‘What Are We Leaving Our Children?’
This article is from the archive of The New York Sun before the launch of its new website in 2022. The Sun has neither altered nor updated such articles but will seek to correct any errors, mis-categorizations or other problems introduced during transfer.

A conversation with Robert D. Hormats – vice chairman of Goldman Sachs (International) and a celebrated figure on that global circuit peopled by American economists with worldwide visibility – brings to mind a towering figure of another era. John J. McCloy also hailed from New York’s financial community. A close adviser to President Franklin Delano Roosevelt, and assistant secretary of war during World War II, Mr. McCloy was among the so-called “Wise Men” who made private fortunes and yet devoted large portions of their time to public service.
“An individual from the New York private sector who also has experience in Washington – such an individual has always had a useful role to play in American life, in policy making, in shaping our country’s financial future,” Mr. Hormats told The New York Sun yesterday. “While Washington and New York are separated by just a short Shuttle flight, there’s often a gap between what politicians there see, and what Wall Street sees.”
And his role, the veteran investment banker said, is that of a “bridge builder.”
It is a role that has its provenance in the late 1960s when, 27 years old and barely out of graduate school, he got a job as a senior staff member for international economic affairs on the National Security Council. In that capacity, Mr. Hormats acted as senior economic advisor to Dr. Henry A. Kissinger, General Brent Scowcroft, and Dr. Zbigniew Brzezinski. He still speaks warmly of them, but especially of Dr. Kissinger who, Mr. Hormats said, “taught me the importance of being able to work with diverse people, and to listen carefully.”
Listening carefully is one characteristic that Mr. Hormats says is essential for success, whether in business or politics or just about any other endeavor.
“You can learn from everyone,” he said over green tea at The Four Seasons restaurant. “I’ve found that almost everyone I’ve met – from a boss to the person who comes to clean the office – has something to contribute. Being able to listen to people enhances your ability to work better with them. In business, as in life, it doesn’t necessarily help to be a Lone Ranger. You have to work with others, and you have to be able to respect people, even those with sharply differing views.”

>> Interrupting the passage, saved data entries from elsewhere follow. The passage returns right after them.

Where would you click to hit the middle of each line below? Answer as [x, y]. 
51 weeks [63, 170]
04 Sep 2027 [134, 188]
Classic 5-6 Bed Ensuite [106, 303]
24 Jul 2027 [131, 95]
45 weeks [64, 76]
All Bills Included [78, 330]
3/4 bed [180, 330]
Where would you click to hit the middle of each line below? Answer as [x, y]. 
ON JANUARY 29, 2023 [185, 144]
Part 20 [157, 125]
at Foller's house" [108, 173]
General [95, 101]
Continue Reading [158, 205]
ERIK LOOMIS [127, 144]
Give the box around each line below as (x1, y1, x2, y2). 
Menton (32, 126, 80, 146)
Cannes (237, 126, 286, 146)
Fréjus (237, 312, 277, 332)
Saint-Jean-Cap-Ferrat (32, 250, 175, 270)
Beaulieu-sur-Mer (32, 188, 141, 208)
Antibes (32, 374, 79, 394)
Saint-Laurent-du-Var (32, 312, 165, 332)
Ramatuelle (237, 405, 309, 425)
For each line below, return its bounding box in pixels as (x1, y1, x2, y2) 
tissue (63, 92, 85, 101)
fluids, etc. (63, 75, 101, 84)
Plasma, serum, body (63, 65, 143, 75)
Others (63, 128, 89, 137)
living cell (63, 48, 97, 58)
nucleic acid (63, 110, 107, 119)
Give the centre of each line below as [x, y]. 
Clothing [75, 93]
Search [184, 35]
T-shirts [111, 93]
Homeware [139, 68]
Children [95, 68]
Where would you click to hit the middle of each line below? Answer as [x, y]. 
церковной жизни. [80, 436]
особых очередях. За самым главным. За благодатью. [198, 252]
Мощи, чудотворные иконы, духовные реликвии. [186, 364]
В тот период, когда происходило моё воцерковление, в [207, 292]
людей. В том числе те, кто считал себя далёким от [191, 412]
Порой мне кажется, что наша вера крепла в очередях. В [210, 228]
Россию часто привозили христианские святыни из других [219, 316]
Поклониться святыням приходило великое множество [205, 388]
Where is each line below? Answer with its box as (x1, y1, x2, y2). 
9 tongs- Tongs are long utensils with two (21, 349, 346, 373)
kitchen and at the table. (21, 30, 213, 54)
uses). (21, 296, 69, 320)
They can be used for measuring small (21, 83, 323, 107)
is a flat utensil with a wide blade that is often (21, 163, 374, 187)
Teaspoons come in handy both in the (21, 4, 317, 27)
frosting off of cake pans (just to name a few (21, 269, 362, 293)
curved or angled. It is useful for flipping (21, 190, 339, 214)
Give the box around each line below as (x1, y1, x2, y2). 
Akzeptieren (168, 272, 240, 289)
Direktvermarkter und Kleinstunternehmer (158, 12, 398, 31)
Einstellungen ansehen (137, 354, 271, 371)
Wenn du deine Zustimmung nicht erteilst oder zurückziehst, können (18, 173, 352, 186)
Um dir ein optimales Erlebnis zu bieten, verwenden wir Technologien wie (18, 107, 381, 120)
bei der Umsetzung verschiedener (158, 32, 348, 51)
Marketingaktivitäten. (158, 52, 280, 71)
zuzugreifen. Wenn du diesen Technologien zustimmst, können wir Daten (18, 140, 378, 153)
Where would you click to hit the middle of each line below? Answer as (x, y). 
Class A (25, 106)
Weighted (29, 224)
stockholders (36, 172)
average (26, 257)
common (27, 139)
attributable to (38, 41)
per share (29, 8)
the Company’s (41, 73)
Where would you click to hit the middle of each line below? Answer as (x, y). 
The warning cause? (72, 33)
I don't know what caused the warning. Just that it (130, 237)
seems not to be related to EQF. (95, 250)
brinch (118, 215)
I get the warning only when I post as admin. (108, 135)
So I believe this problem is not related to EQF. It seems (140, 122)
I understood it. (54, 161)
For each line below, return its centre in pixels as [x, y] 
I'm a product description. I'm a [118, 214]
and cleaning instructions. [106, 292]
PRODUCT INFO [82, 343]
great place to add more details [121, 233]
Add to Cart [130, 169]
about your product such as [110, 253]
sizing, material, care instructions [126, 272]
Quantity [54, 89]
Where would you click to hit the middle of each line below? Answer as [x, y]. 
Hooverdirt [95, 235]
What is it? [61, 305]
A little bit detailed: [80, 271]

That, as much as anything, explains why Mr. Hormats is highly respected on both sides of the aisle in Congress, where he’s called on to testify on issues ranging from globalization to educational reform. It also explains why he’s sought after on the lecture circuit. And it explains his prominence at blue-chip institutions such as the Council on Foreign Relations.
In all these forums, Mr. Hormats can be counted on to make clear, cogent presentation on issues of the day, employing a formidable battery of statistics and also a historical perspective. History is a living presence for him: his office on Wall Street has a spectacular view of New York Harbor and Ellis Island, where his grandparents landed 100 years ago as immigrants from Eastern Europe.
“I often think of the view they must have had of New York as they sailed into the harbor – a city of opportunity,” Mr. Hormats said. “New York has always been a very welcoming society for immigrants, a place where they can make their dreams come true.”
His own dreams were fashioned in Baltimore, where he grew up. But New York has been home since the early 1980s, after his years in Washington where he not only served on the National Security Council but also helped prepare eight economic summits. He was assistant secretary of state for economic and business affairs in the Reagan Administration, and before that was deputy trade representative as well as senior deputy assistant secretary for economic and business affairs in the Carter Administration.
Little wonder that, when Mr. Hormats speaks, other people listen. And these days he is particular vocal about improving educational standards, especially because young Americans need to be better prepared to compete in a world of rapid innovation and globalization.
He is concerned, too, that global terrorism could lead to economic disruption – one reason why, he said, it is vital that America “listen to other countries” and work cooperatively with them in fighting that scourge. And he’s concerned about getting affordable health-care for Americans.
“The morality of a generation is judged by its legacy,” Mr. Hormats said, eruditely paraphrasing the late German theologian Dietrich Bonhoeffer. “Are we leaving our children a better society, a better America, a better world? Or are we leaving them a world burdened with debts that we shifted to them?”